IDF Pushes Soldiers to Enter Less Popular Combat Units

The IDF has made changes to the “preferences of service” form filled out by recruits eligible for combat positions – adding more options that will require them to choose between less popular units, such as Combat Intelligence Collection Corps or Military Police soldiers responsible for Judea and Samaria passages.

The new questionnaire, the first in seven years, puts an emphasis on the needs of the military and places less importance on the private desires of the soldier, who is now forced to mark options for units that are not necessarily sought-after.

In addition, in the coming months, IDF’s GOC Army Headquarters will implement “a friend brings a friend” method, enabling candidates for combat positions to choose a number of people with whom they would like to serve in military teams in various combat roles in the Combat Intelligence Collection Corps, the Armored Corps, the Artillery Corps, and the Combat Engineering Corps. The move is designed to encourage recruitment and increase motivation to serve in the IDF ground forces.

Up until now, recruits had filled out a request for service placement with their peers on draft day, and will now do so while filling out the service preference questionnaire, which they receive several months after getting a first draft notice.

The candidates for military service will now have to rank in order of preference three clusters of choices: The infantry branch (which includes the Golani Infantry Brigade, the Kfir Brigade, the Nahal and Givati), the ground forces (including the Armored Corps, Artillery Corps, and Combat Engineering Corps) and a group of branches including the Israel Border Police, the Home Front Command Search and Rescue unit, the Air Defense Division (including the Iron Dome, and Arrow, Patriot and Magic Wand systems), and the Military Police Passages.

The candidate will be required to choose three options among the infantry branch, three options among the ground forces and two options among the other branches.
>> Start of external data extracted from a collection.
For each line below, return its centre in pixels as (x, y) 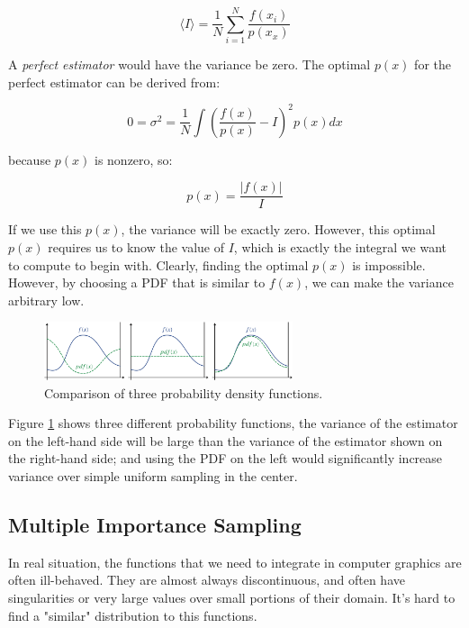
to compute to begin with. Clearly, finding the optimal (158, 264)
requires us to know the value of (136, 247)
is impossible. (389, 264)
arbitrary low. (46, 300)
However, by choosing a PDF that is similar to (137, 282)
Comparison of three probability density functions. (184, 392)
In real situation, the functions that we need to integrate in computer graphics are (235, 562)
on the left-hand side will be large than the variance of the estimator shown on (225, 440)
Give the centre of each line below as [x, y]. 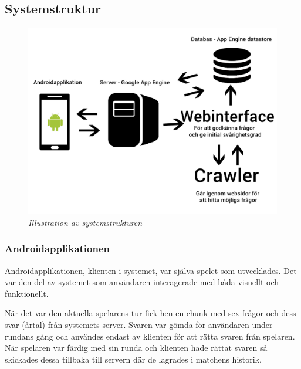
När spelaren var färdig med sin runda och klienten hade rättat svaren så [136, 348]
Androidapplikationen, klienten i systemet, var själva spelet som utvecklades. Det [151, 270]
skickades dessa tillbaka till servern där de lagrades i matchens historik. [133, 359]
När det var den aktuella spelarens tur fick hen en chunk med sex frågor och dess [150, 313]
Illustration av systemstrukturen [85, 222]
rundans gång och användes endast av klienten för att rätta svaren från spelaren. [150, 336]
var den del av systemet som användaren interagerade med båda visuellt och [142, 282]
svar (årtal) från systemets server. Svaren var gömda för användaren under [139, 324]
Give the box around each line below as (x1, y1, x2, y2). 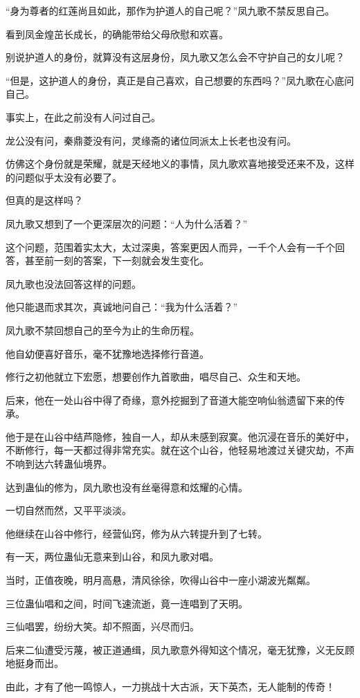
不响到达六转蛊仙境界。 (6, 457, 112, 471)
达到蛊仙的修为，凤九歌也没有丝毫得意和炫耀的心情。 (6, 479, 248, 494)
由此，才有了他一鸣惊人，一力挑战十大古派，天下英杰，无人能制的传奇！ (6, 679, 335, 693)
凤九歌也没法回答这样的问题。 (6, 276, 141, 291)
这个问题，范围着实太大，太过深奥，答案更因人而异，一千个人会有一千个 (6, 239, 335, 254)
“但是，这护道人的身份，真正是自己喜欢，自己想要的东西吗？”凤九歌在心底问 (6, 73, 354, 87)
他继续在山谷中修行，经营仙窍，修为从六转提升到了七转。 (6, 526, 267, 540)
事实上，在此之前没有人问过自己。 (6, 109, 161, 124)
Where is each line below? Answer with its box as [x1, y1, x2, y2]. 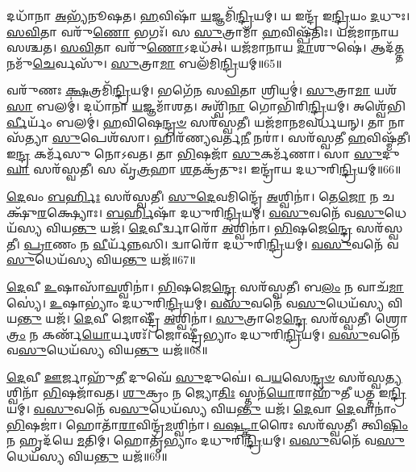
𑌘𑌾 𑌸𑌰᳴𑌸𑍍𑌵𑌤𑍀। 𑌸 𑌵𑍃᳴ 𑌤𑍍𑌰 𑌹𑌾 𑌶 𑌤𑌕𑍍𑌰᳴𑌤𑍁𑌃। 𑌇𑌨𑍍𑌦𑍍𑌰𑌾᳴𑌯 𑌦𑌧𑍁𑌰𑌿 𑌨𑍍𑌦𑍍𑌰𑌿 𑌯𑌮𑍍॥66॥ [6, 161, 401, 178]
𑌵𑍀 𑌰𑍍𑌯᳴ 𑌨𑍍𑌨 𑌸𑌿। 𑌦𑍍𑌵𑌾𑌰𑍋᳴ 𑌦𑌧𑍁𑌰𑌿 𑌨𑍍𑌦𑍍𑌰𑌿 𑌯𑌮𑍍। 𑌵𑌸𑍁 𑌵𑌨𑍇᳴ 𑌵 [93, 235, 399, 252]
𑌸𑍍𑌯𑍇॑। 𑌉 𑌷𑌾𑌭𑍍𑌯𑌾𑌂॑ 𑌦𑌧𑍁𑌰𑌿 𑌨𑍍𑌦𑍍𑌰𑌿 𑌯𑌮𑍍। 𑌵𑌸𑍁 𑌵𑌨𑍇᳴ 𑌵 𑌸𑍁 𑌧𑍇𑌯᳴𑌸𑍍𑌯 [6, 294, 385, 311]
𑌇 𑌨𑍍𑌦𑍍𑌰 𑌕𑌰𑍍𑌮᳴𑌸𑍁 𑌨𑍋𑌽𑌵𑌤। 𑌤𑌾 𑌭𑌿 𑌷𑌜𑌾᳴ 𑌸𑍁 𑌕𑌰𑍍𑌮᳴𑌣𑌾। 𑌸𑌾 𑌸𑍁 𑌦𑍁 [6, 144, 400, 161]
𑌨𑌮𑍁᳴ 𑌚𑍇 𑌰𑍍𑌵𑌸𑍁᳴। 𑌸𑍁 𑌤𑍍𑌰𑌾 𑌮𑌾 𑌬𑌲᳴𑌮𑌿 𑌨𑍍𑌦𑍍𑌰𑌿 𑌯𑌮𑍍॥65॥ [6, 54, 282, 71]
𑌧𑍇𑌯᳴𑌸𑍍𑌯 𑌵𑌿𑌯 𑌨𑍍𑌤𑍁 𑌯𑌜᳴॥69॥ [6, 447, 168, 464]
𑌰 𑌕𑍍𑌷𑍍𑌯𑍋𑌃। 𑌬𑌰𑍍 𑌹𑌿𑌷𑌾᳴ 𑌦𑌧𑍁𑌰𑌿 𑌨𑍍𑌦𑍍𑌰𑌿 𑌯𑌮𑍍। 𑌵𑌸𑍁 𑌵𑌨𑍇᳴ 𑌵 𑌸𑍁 [37, 203, 385, 220]
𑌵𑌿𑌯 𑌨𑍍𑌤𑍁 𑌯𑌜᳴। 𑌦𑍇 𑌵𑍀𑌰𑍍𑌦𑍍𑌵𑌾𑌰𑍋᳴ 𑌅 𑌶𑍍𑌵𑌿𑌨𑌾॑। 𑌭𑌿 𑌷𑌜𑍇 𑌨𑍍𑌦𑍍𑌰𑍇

Up until now, the candidates were able to choose among all units according to their order of preference.

As in the previous forms, the questionnaire will open with a question regarding the level of motivation to serve in combat units, from 1 to 5. The IDF say that they consider this question to be the best indicator of a soldier’s durability in combat units. “We prefer to send a soldier who marked ‘5’ to serve in combat units such as the Armored Corps even if he preferred to serve in the infantry, as past experience has shown that such a candidate will serve a full service as an Armored Corps soldier.”

The Adjutant General Branch has boasted in recent years that the majority of candidates were placed into one of the three units they marked as preferable in their questionnaire.

“In 90 percent of the cases, the candidates for service were placed in one of the two units they had marked,” a senior source in the Adjutant General Branch told Ynet. “The new questionnaire is more detailed. It will allow for an optimization between the desire of the candidate and the needs of the army, which will remain the number one priority in the placement settings.”